Heisey played his first Major League game with the Cincinnati Reds on May 3, 2010, starting in right field and going 0-for-5 against the New York Mets. On May 11, starting in centerfield and batting leadoff for the Reds against the Pittsburgh Pirates, he got his first three Major League hits (the first came off starter Charlie Morton), including his first home run, a two-run shot off Jeff Karstens in a 9–0 win. Heisey played in 97 games his rookie season and batted .254 with eight home runs and 21 RBIs. He excelled as a pinch hitter, hitting four home runs to share the Major League lead in pinch-hit home runs with Matt Stairs.

On June 22, 2011, Heisey hit three home runs in a game against the New York Yankees. In 2011, he finished his second full Major League season with a .254 batting average, 18 home runs, and 50 RBI.

After qualifying as a Super Two player, giving him an extra year of arbitration eligibility, Heisey agreed to a one-year, $1.325 million contract on January 31, 2013.

===Los Angeles Dodgers===
On December 2, 2014, Heisey was acquired by the Los Angeles Dodgers in trade for pitcher Matt Magill. The Dodgers then signed him to a one-year, $2.16 million, contract to avoid salary arbitration. He was assigned to the AAA Oklahoma City Dodgers for the start of the 2015 season. The Dodgers called him up to play a game on April 22, 2015 and returned him to the minors after the game. He was called back up again on May 7. After being sent down he would be recalled to Los Angeles again from the Oklahoma City Dodgers on June 2. He was designated for assignment by the Dodgers on July 30, 2015. He was released by the team on August 7.

===Toronto Blue Jays===
On August 12, 2015, Heisey signed a minor league contract with the Toronto Blue Jays and was assigned to Triple-A Buffalo Bisons. He hit .155 in 17 games for Buffalo and was then traded back to the Dodgers for cash considerations on September 1. He rejoined the Dodgers roster on September 6. In 33 games for the Dodgers in 2015, he hit .182 with two homers and nine RBI. He was outrighted to the minors and chose to become a free agent on November 6, 2015.

===Washington Nationals===
In November 2015, Heisey signed a minor league contract with the Washington Nationals. He was reunited with Dusty Baker, for whom he played as a Red.

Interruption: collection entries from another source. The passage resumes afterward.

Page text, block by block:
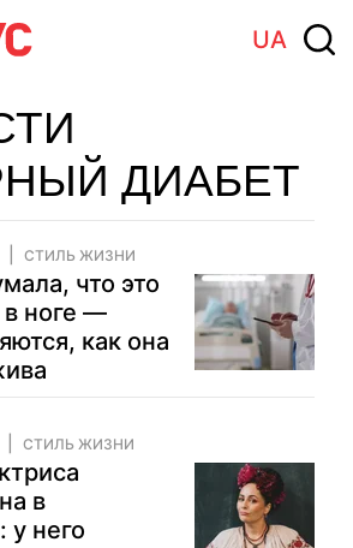
UA
ДИАБЕТ
СТИЛЬ ЖИЗНИ
что это
в ноге —
как она
СТИЛЬ ЖИЗНИ
в
у него
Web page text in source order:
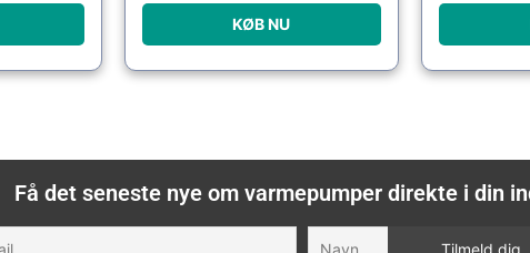
KØB NU
Få det seneste nye om varmepumper direkte i din
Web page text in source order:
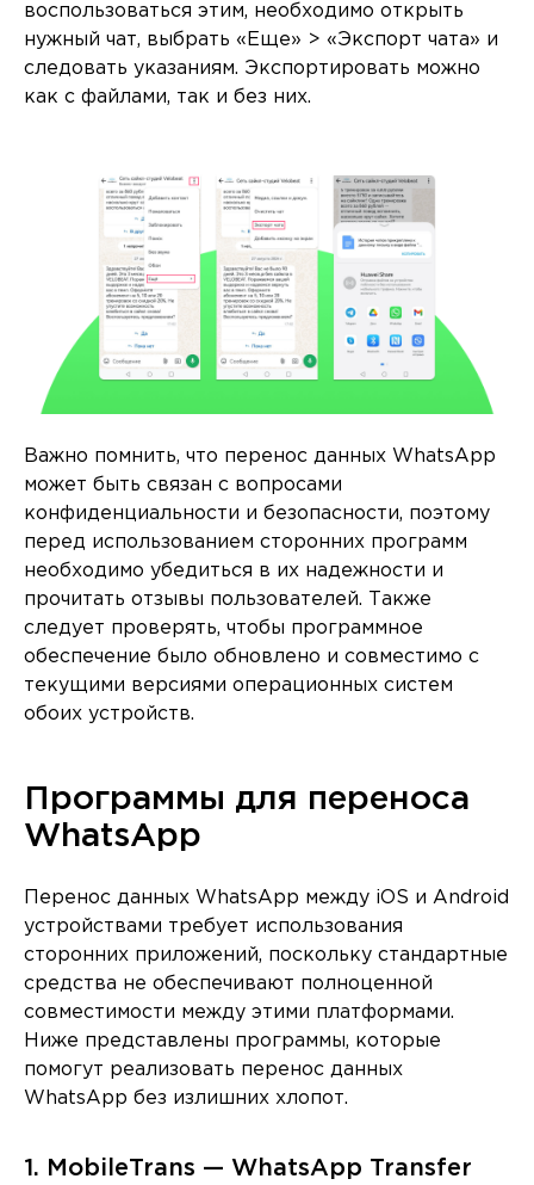
воспользоваться этим, необходимо открыть
нужный чат, выбрать «Еще» > «Экспорт чата» и
следовать указаниям. Экспортировать можно
как с файлами, так и без них.
Важно помнить, что перенос данных WhatsApp
может быть связан с вопросами
конфиденциальности и безопасности, поэтому
перед использованием сторонних программ
необходимо убедиться в их надежности и
прочитать отзывы пользователей. Также
следует проверять, чтобы программное
обеспечение было обновлено и совместимо с
текущими версиями операционных систем
обоих устройств.
Программы для переноса
WhatsApp
Перенос данных WhatsApp между iOS и Android
устройствами требует использования
сторонних приложений, поскольку стандартные
средства не обеспечивают полноценной
совместимости между этими платформами.
Ниже представлены программы, которые
помогут реализовать перенос данных
WhatsApp без излишних хлопот.
1. MobileTrans — WhatsApp Transfer
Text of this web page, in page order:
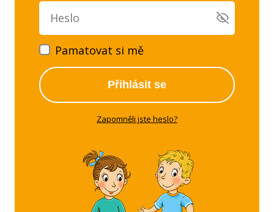
Pamatovat si mě
Přihlásit se
Zapomněli jste heslo?
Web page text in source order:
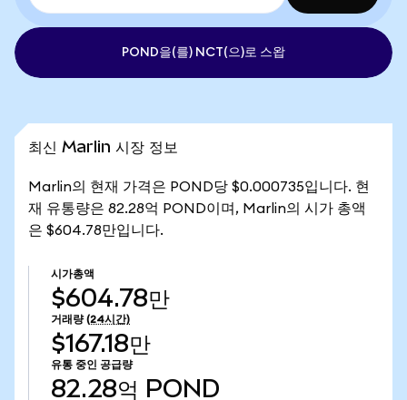
POND을(를) NCT(으)로 스왑
최신 Marlin 시장 정보
Marlin의 현재 가격은 POND당 $0.000735입니다. 현
재 유통량은 82.28억 POND이며, Marlin의 시가 총액
은 $604.78만입니다.
시가총액
$604.78만
거래량 (24시간)
$167.18만
유통 중인 공급량
82.28억 POND
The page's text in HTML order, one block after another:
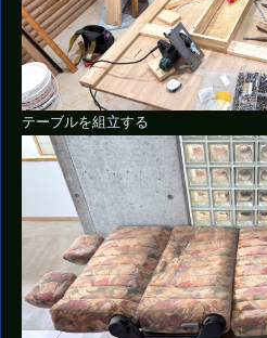
テーブルを組立する

Heisey hit .267 in spring training with 3 home runs and 11 RBI. On April 1, 2016, the Nationals announced he had made the team's 25-man roster, joining fellow non-roster invitee and former Cincinnati teammate Matt Belisle.

On April 24, 2016, Heisey hit his first career walk-off home run to give the Nats a win over the Minnesota Twins in 16 innings.

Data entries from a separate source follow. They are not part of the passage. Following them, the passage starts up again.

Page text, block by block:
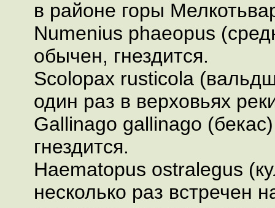
в районе горы
Numenius phaeopus
обычен, гнездится.
Scolopax rusticola
один раз в верховьях
Gallinago gallinago
гнездится.
Haematopus ostralegus
несколько раз встречен
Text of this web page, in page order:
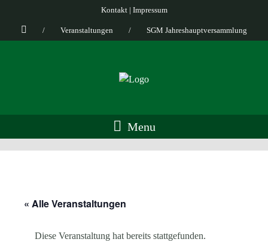
Kontakt| Impressum
/ Veranstaltungen / SGM Jahreshauptversammlung
Menu
« Alle Veranstaltungen
Diese Veranstaltung hat bereits stattgefunden.
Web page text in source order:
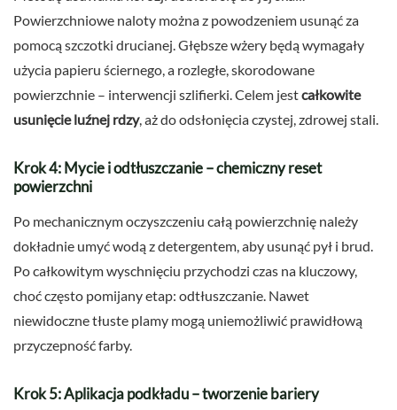
Powierzchniowe naloty można z powodzeniem usunąć za
pomocą szczotki drucianej. Głębsze wżery będą wymagały
użycia papieru ściernego, a rozległe, skorodowane
powierzchnie – interwencji szlifierki. Celem jestcałkowite
usunięcie luźnej rdzy, aż do odsłonięcia czystej, zdrowej stali.
Krok 4: Mycie i odtłuszczanie – chemiczny reset
powierzchni
Po mechanicznym oczyszczeniu całą powierzchnię należy
dokładnie umyć wodą z detergentem, aby usunąć pył i brud.
Po całkowitym wyschnięciu przychodzi czas na kluczowy,
choć często pomijany etap: odtłuszczanie. Nawet
niewidoczne tłuste plamy mogą uniemożliwić prawidłową
przyczepność farby.
Krok 5: Aplikacja podkładu – tworzenie bariery
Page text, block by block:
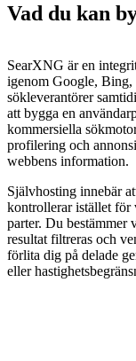
Vad du kan
SearXNG är en
igenom Google, Bing,
sökleverantörer
att bygga en
kommersiella
profilering och
webbens information.
Självhosting innebär
kontrollerar istället för
parter. Du bestämmer
resultat filtreras och
förlita dig på delade
eller
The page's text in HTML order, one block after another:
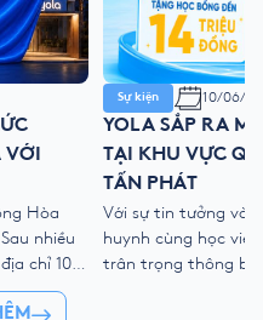
Hòa
nhiều
chỉ 100
sang
Sự kiện 10/06/
YOLA SẮP RA
TẠI KHU VỰC
TẤN PHÁT
Với sự tin tưởng và
huynh cùng học
trân trọng thông
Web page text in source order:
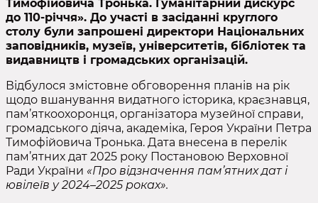
Тимофійовича Тронька. Гуманітарний дискурс
до 110-річчя». До участі в засіданні круглого
столу були запрошені директори Національних
заповідників, музеїв, університетів, бібліотек та
видавництв і громадських організацій.
Відбулося змістовне обговорення планів на рік
щодо вшанування видатного історика, краєзнавця,
пам’яткоохоронця, організатора музейної справи,
громадського діяча, академіка, Героя України Петра
Тимофійовича Тронька. Дата внесена в перелік
пам’ятних дат 2025 року Постановою Верховної
Ради України «Про відзначення пам’ятних дат і
ювілеїв у 2024–2025 роках».
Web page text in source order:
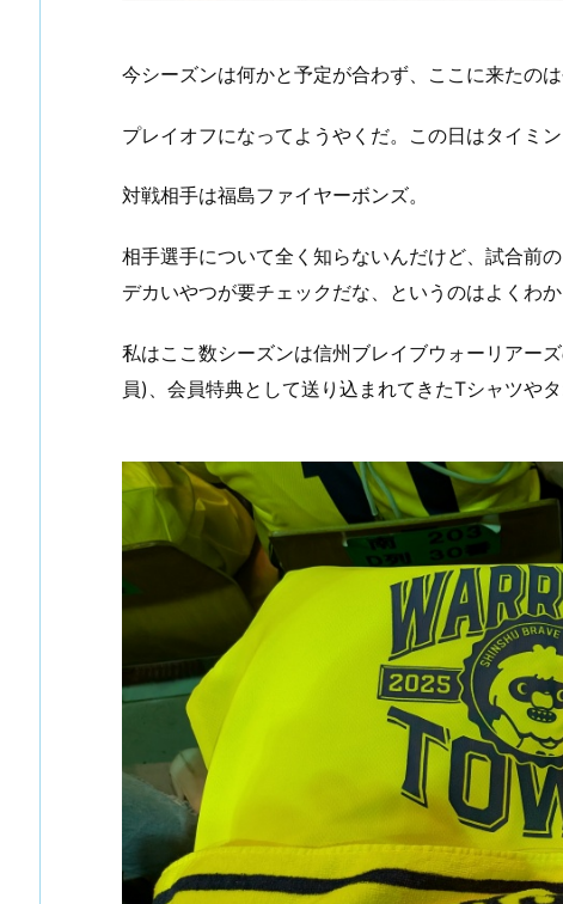
今シーズンは何かと予定が合わず、ここに来たの
プレイオフになってようやくだ。この日はタイミ
対戦相手は福島ファイヤーボンズ。
相手選手について全く知らないんだけど、試合前
デカいやつが要チェックだな、というのはよくわか
私はここ数シーズンは信州ブレイブウォーリアー
員)、会員特典として送り込まれてきたTシャツや
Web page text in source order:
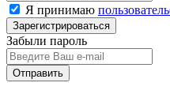
Я принимаю
Забыли пароль
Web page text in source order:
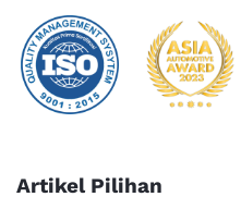
Artikel Pilihan
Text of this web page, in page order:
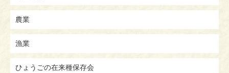
農業
漁業
ひょうごの在来種保存会

On October 13, 2016, in the deciding game of a 5-game NLDS series with the Los Angeles Dodgers, Heisey hit a pinch-hit two-run home run in the bottom of the seventh inning to pull the hometown Nationals within one run of the Dodgers at a score of 4–3.

In November 2016, Heisey signed a one-year, $1.4 million contract with the Washington Nationals. Heisey did not repeat the production from 2016, hitting just .162 with one home run. He was released by the Nationals on July 30, 2017.

===Minnesota Twins===
On February 13, 2018, Heisey signed a minor league contract with the Minnesota Twins. He was released on March 22, 2018.

==Personal life==
Heisey is the oldest of four children born to Craig and Linda Heisey. His father died in 2007 of amyotrophic lateral sclerosis. He is married to Lisa Heisey. Heisey is a Christian. He is close friends with Stephen Drew, whom he met and developed a rapport with during the 2016 season, when both served as key reserves for the Nationals.